---- Input data

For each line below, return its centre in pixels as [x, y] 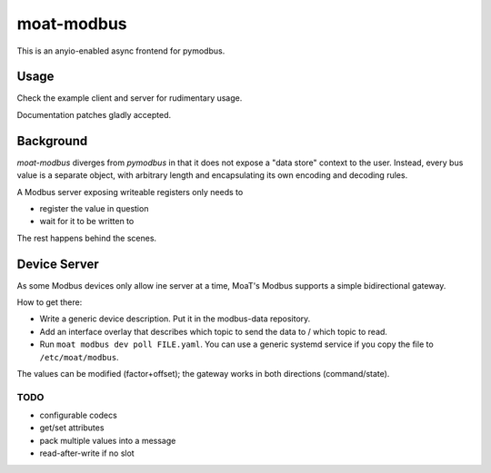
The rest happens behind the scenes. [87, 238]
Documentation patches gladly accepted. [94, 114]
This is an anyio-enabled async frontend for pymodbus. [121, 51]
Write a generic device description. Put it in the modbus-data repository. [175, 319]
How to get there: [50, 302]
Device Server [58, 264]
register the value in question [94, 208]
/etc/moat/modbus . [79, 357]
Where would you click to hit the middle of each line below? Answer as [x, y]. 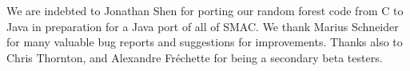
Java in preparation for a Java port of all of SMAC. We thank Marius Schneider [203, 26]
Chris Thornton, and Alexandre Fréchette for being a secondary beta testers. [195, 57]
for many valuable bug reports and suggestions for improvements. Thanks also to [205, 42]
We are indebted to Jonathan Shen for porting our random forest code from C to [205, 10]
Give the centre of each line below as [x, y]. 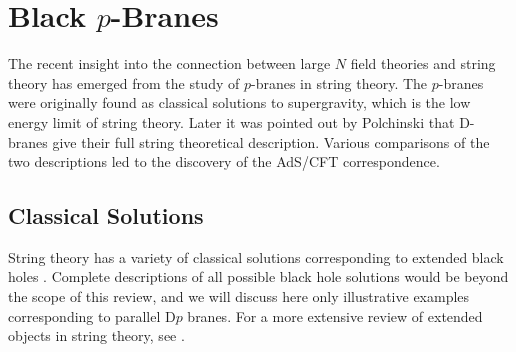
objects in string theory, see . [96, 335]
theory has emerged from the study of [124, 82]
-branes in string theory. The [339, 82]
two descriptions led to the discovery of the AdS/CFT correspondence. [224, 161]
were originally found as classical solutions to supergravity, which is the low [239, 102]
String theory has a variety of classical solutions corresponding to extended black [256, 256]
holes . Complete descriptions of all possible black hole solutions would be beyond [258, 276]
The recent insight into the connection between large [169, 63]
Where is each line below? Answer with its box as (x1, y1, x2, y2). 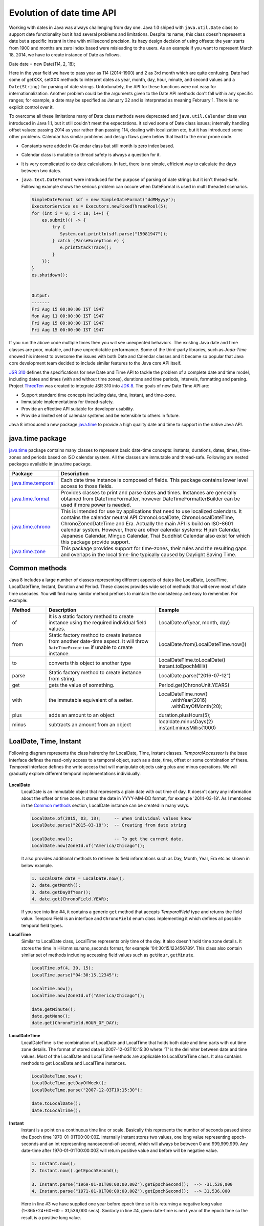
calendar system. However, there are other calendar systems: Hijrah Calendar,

--------
---- Input data

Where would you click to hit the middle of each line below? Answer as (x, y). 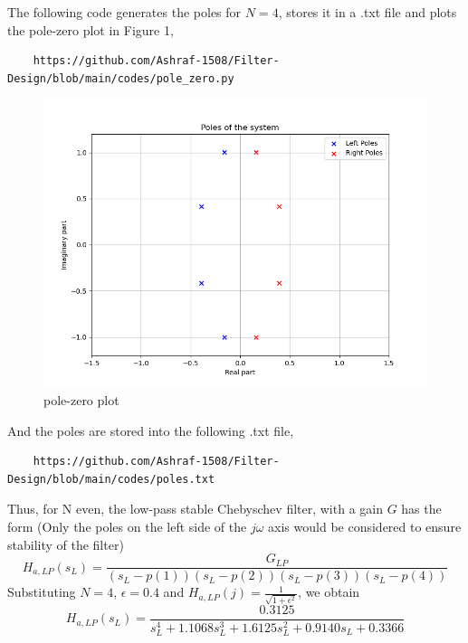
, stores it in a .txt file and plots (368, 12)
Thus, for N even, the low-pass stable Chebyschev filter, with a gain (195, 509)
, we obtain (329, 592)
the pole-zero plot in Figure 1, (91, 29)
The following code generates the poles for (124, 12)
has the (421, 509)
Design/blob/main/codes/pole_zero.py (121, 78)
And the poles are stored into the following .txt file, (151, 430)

--------

▸ Task instructions:
Only lines with the word "solutions" count here; copy every one from the records.

▸ Answer area:
were originally found as classical solutions to supergravity, which is the low [239, 102]
String theory has a variety of classical solutions corresponding to extended black [256, 256]
holes . Complete descriptions of all possible black hole solutions would be beyond [258, 276]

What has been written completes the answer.